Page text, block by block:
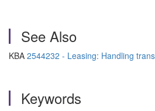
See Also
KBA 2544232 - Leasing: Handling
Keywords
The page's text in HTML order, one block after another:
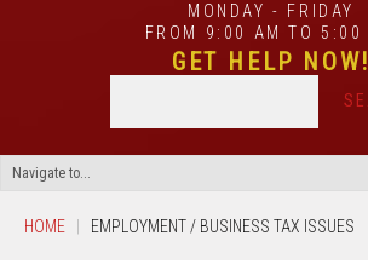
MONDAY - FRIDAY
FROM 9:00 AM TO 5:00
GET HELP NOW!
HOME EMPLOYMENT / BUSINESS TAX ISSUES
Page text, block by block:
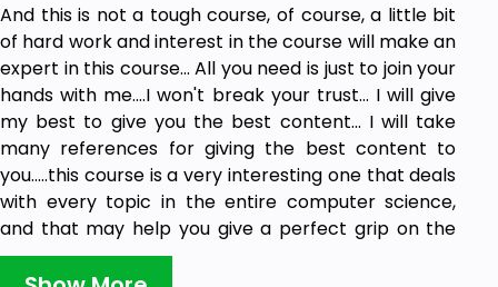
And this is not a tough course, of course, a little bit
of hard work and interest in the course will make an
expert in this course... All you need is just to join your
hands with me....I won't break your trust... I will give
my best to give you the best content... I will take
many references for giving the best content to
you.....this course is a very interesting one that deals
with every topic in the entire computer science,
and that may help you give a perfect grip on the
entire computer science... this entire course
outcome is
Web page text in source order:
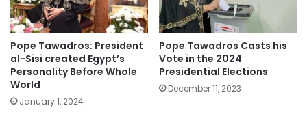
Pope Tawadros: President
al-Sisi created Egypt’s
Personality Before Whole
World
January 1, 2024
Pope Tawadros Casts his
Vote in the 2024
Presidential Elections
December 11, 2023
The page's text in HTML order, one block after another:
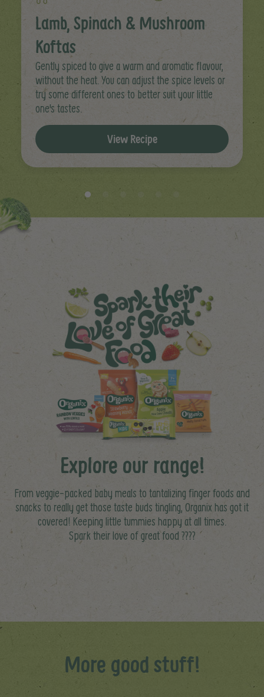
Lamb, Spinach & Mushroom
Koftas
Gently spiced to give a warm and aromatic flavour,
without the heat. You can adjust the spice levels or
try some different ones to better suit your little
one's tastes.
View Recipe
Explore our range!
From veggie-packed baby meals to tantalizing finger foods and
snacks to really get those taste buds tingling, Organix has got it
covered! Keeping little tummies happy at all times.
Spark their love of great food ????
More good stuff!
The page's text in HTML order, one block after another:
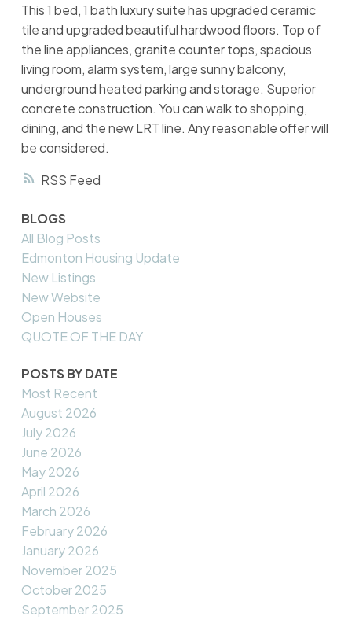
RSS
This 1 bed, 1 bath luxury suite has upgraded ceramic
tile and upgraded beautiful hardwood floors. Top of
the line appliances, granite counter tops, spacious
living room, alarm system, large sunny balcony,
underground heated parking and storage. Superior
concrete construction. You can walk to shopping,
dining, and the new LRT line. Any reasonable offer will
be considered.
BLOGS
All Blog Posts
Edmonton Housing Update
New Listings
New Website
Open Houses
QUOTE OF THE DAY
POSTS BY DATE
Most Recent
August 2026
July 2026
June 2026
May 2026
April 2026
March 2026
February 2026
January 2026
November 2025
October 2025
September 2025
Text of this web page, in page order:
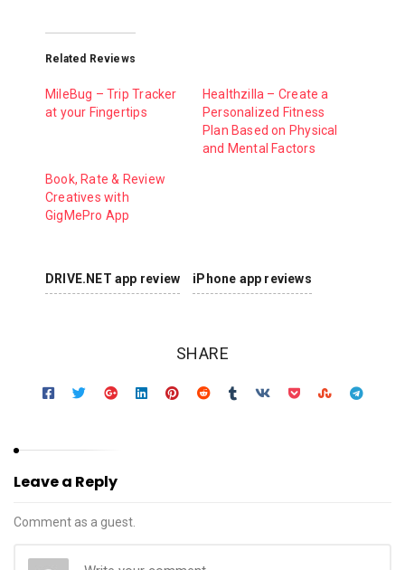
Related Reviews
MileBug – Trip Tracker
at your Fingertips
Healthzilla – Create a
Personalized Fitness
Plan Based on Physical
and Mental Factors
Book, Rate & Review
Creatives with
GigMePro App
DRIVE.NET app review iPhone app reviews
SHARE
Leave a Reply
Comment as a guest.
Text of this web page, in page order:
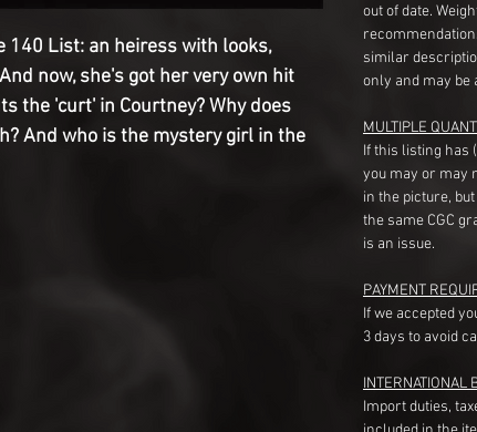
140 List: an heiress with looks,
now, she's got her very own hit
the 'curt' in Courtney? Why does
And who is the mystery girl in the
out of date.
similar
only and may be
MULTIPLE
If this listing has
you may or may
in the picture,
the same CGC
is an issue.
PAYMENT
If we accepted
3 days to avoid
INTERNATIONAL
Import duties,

##############################

*Your instructions:* Of the lines above, quote exactly those from the one with "many references for" through the one with "dining, and the", ends included; pictures stay out.

*Reply to the exercise:*
many references for giving the best content to
you.....this course is a very interesting one that deals
with every topic in the entire computer science,
and that may help you give a perfect grip on the
entire computer science... this entire course
outcome is
Web page text in source order:
Pope Tawadros: President
al-Sisi created Egypt’s
Personality Before Whole
World
January 1, 2024
Pope Tawadros Casts his
Vote in the 2024
Presidential Elections
December 11, 2023
The page's text in HTML order, one block after another:
Lamb, Spinach & Mushroom
Koftas
Gently spiced to give a warm and aromatic flavour,
without the heat. You can adjust the spice levels or
try some different ones to better suit your little
one's tastes.
View Recipe
Explore our range!
From veggie-packed baby meals to tantalizing finger foods and
snacks to really get those taste buds tingling, Organix has got it
covered! Keeping little tummies happy at all times.
Spark their love of great food ????
More good stuff!
The page's text in HTML order, one block after another:
RSS
This 1 bed, 1 bath luxury suite has upgraded ceramic
tile and upgraded beautiful hardwood floors. Top of
the line appliances, granite counter tops, spacious
living room, alarm system, large sunny balcony,
underground heated parking and storage. Superior
concrete construction. You can walk to shopping,
dining, and the new LRT line. Any reasonable offer will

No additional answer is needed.